While chopping vegetables, a kitchen worker cuts his hand. The proper process for the worker to follow is:
The employee should wash the wound with water, place a bandage over the wound, then cover the hand with a single use plastic glove. This ensures that the wound has been properly treated and eliminates the chance of blood entering the food. If the wound is deep or if the employee begins to faint, it is best to take the worker to the hospital for evaluation.
Hand sanitizers are a suitable method of hand hygiene because
They do not eliminate all foodborne pathogens, hand sanitizers are not a suitable method of hand hygiene. Only 99.9% of bacteria are killed by hand sanitizers, which cannot eliminate physical or chemical threats.

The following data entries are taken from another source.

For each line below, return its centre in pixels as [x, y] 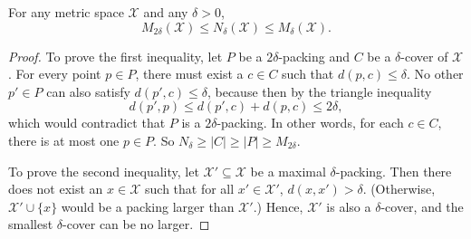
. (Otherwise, [399, 189]
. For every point [55, 74]
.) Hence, [278, 206]
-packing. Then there [394, 171]
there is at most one [64, 140]
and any [166, 12]
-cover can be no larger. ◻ [136, 224]
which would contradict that [87, 123]
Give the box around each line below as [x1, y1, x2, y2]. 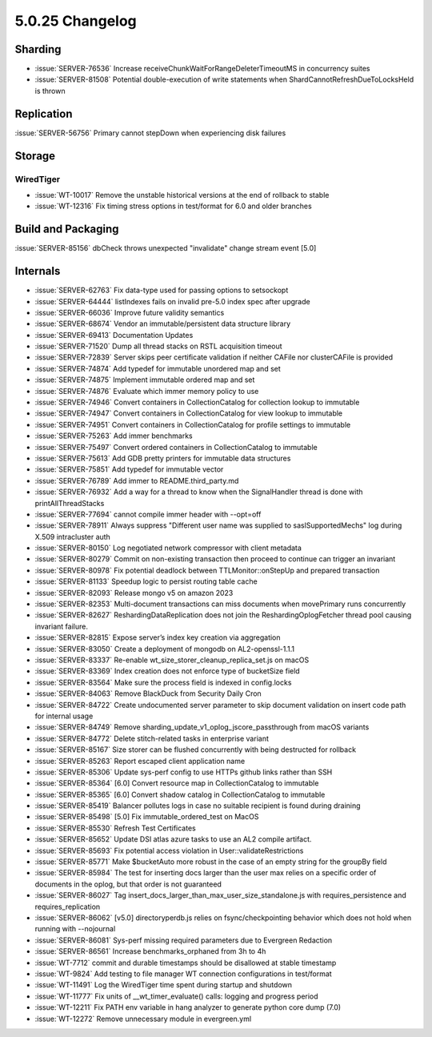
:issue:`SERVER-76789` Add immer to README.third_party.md [34, 476, 239, 485]
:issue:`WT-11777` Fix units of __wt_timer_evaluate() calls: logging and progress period [34, 991, 319, 1001]
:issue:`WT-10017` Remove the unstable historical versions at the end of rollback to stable [34, 190, 330, 199]
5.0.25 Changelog [14, 12, 138, 30]
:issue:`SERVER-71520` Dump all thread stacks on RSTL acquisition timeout [34, 341, 283, 352]
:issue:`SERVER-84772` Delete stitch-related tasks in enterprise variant [34, 734, 270, 743]
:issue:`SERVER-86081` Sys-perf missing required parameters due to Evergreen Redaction [34, 935, 333, 945]
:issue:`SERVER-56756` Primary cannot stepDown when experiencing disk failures [14, 128, 286, 138]
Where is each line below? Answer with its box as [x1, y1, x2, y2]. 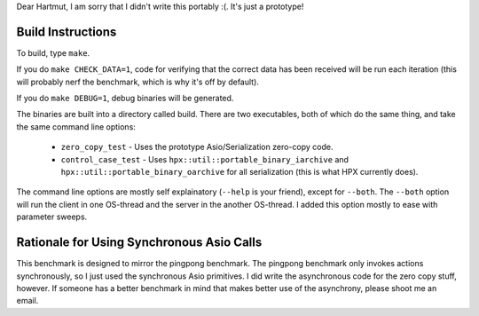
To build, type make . [16, 47, 90, 58]
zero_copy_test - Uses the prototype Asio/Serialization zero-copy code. [60, 142, 334, 153]
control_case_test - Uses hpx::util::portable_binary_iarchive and [60, 154, 349, 164]
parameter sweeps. [16, 211, 88, 222]
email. [16, 296, 39, 306]
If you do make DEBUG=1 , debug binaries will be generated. [16, 93, 234, 104]
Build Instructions [16, 24, 117, 39]
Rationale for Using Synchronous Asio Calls [16, 235, 263, 250]
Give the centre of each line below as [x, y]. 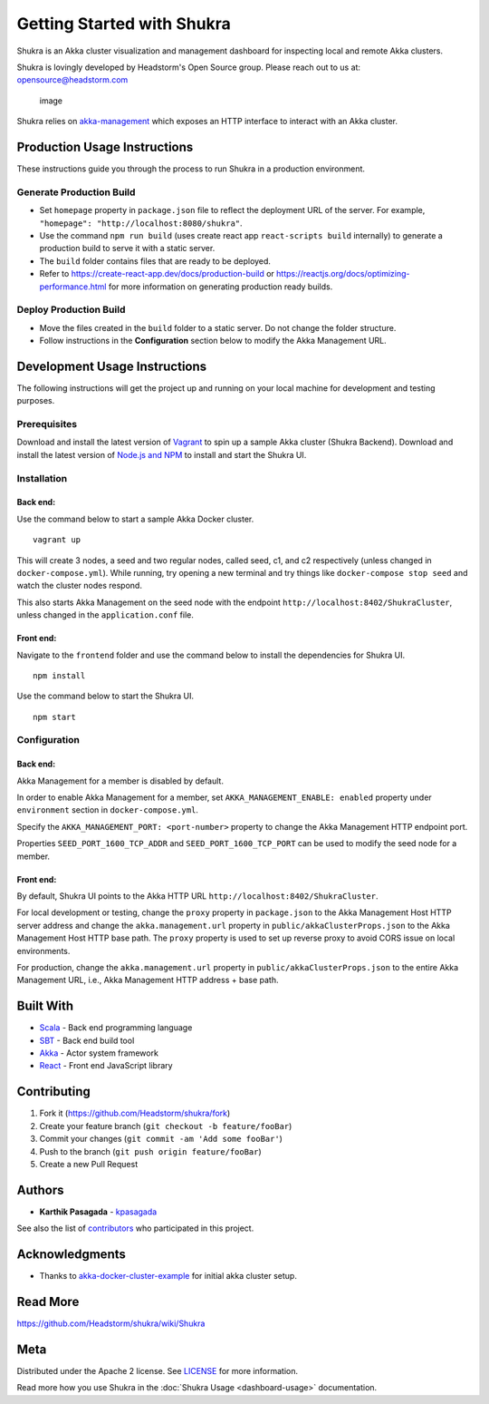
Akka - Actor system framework [99, 1053]
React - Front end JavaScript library [106, 1066]
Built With [45, 1006]
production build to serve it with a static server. [127, 249]
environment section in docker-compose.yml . [108, 810]
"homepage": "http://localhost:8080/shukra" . [141, 223]
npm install [59, 675]
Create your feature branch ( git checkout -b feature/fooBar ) [166, 1126]
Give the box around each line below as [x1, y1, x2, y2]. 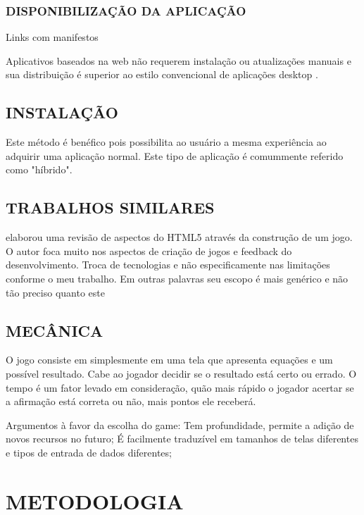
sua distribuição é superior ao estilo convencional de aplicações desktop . [6, 67, 318, 82]
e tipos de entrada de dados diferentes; [6, 445, 172, 459]
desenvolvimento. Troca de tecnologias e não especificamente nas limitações [6, 257, 330, 272]
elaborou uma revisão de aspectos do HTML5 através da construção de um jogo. [6, 230, 353, 244]
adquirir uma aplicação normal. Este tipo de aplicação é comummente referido [6, 148, 344, 163]
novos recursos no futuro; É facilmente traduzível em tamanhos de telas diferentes [6, 431, 358, 446]
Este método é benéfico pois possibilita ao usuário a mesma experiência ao [6, 135, 327, 149]
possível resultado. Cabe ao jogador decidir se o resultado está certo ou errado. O [6, 366, 357, 380]
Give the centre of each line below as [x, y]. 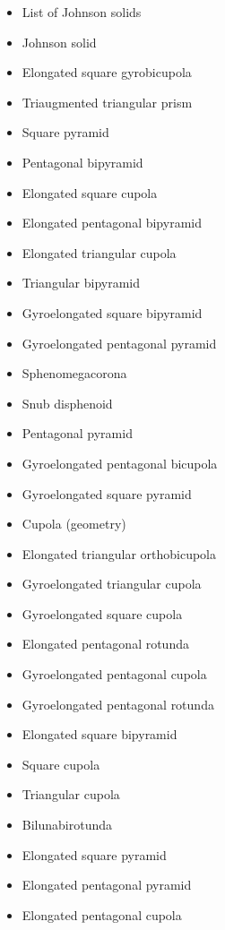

There are billions of germs on your hands, so even if 99.9% of them are eliminated, millions will still live. Because of these factors, proper hand washing is the only appropriate method of hand hygiene.
What is the first action someone should take when entering the restaurant for a work shift?
Upon entering the restaurant for a work shift, someone should first wash their hands. Washing your hands is the first action you should take when entering the restaurant for a shift since this reduces the risk of microbes, viruses, and other pathogens from making contact with any surface within the kitchen, front of house work station, as well as many other areas that are used throughout the day.
A worker at a French bistro comes into work with a sore throat and fever. The correct action for the manager to take is:
Sending the worker home is the proper action to take if he or she comes into work with a sore throat and fever. To minimize risks to the customers and wait staff, it is best to limit the employee’s exposure by sending them home. Having them work in any capacity can make your entire staff sick, which might cause you to shut your restaurant down for a couple days.